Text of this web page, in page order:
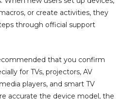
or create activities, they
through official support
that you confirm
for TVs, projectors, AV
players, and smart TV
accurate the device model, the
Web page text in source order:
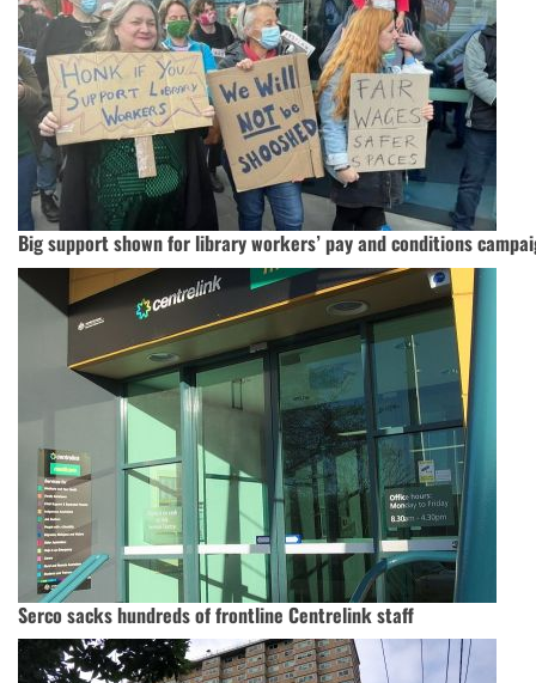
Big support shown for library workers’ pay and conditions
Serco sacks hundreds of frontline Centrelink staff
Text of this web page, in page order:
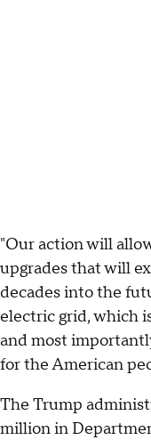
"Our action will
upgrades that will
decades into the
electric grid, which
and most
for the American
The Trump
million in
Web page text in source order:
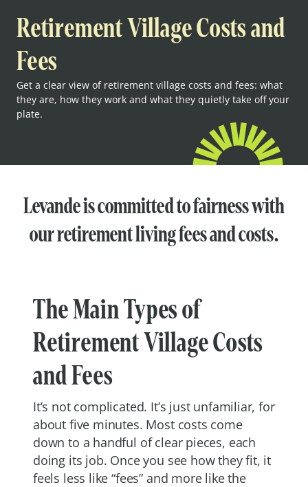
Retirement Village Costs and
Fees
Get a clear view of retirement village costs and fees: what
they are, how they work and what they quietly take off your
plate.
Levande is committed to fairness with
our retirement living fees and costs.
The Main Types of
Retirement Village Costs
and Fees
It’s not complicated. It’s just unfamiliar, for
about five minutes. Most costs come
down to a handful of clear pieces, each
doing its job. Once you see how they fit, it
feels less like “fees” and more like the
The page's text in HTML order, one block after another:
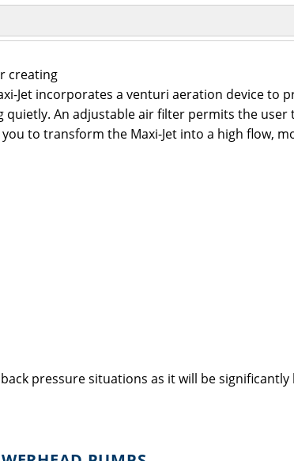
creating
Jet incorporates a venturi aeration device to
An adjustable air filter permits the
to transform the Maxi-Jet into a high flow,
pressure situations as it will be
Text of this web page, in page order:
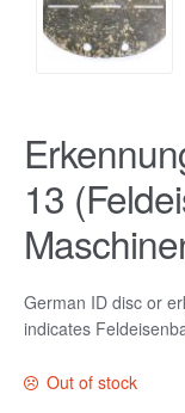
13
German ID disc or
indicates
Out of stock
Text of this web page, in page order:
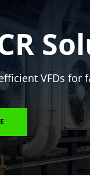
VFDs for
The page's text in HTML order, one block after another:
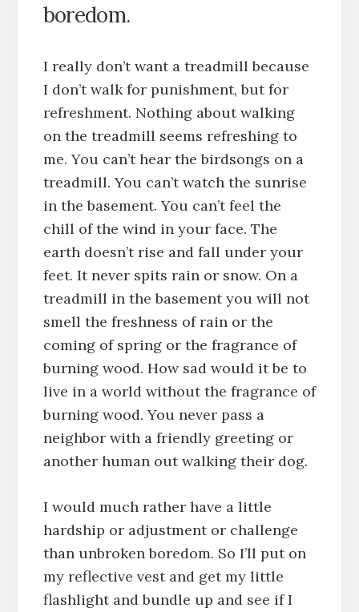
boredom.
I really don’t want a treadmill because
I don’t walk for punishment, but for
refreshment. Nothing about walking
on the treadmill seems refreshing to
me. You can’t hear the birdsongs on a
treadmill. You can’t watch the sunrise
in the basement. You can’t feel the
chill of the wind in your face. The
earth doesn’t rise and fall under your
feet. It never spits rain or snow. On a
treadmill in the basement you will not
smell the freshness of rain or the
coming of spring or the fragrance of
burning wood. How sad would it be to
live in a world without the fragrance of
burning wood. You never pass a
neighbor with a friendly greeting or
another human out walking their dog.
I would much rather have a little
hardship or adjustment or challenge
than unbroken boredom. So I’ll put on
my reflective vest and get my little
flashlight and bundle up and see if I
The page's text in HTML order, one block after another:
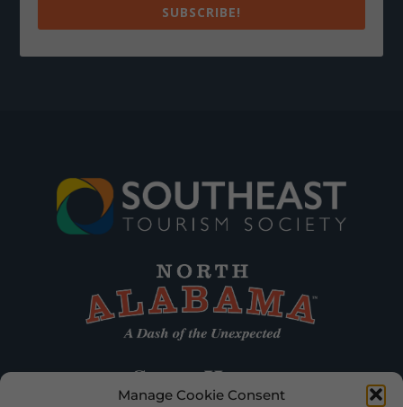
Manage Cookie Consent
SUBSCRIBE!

• • • • •

Task to complete. Restate all entries exactly; pictures stay out.

Your solution.
Text of this web page, in page order:
or create activities, they
through official support
that you confirm
for TVs, projectors, AV
players, and smart TV
accurate the device model, the
Web page text in source order:
Big support shown for library workers’ pay and conditions
Serco sacks hundreds of frontline Centrelink staff
Text of this web page, in page order:
"Our action will
upgrades that will
decades into the
electric grid, which
and most
for the American
The Trump
million in
Web page text in source order:
Retirement Village Costs and
Fees
Get a clear view of retirement village costs and fees: what
they are, how they work and what they quietly take off your
plate.
Levande is committed to fairness with
our retirement living fees and costs.
The Main Types of
Retirement Village Costs
and Fees
It’s not complicated. It’s just unfamiliar, for
about five minutes. Most costs come
down to a handful of clear pieces, each
doing its job. Once you see how they fit, it
feels less like “fees” and more like the
The page's text in HTML order, one block after another:
creating
Jet incorporates a venturi aeration device to
An adjustable air filter permits the
to transform the Maxi-Jet into a high flow,
pressure situations as it will be
Text of this web page, in page order:
13
German ID disc or
indicates
Out of stock
Text of this web page, in page order:
VFDs for
The page's text in HTML order, one block after another:
boredom.
I really don’t want a treadmill because
I don’t walk for punishment, but for
refreshment. Nothing about walking
on the treadmill seems refreshing to
me. You can’t hear the birdsongs on a
treadmill. You can’t watch the sunrise
in the basement. You can’t feel the
chill of the wind in your face. The
earth doesn’t rise and fall under your
feet. It never spits rain or snow. On a
treadmill in the basement you will not
smell the freshness of rain or the
coming of spring or the fragrance of
burning wood. How sad would it be to
live in a world without the fragrance of
burning wood. You never pass a
neighbor with a friendly greeting or
another human out walking their dog.
I would much rather have a little
hardship or adjustment or challenge
than unbroken boredom. So I’ll put on
my reflective vest and get my little
flashlight and bundle up and see if I
The page's text in HTML order, one block after another:
Manage Cookie Consent
SUBSCRIBE!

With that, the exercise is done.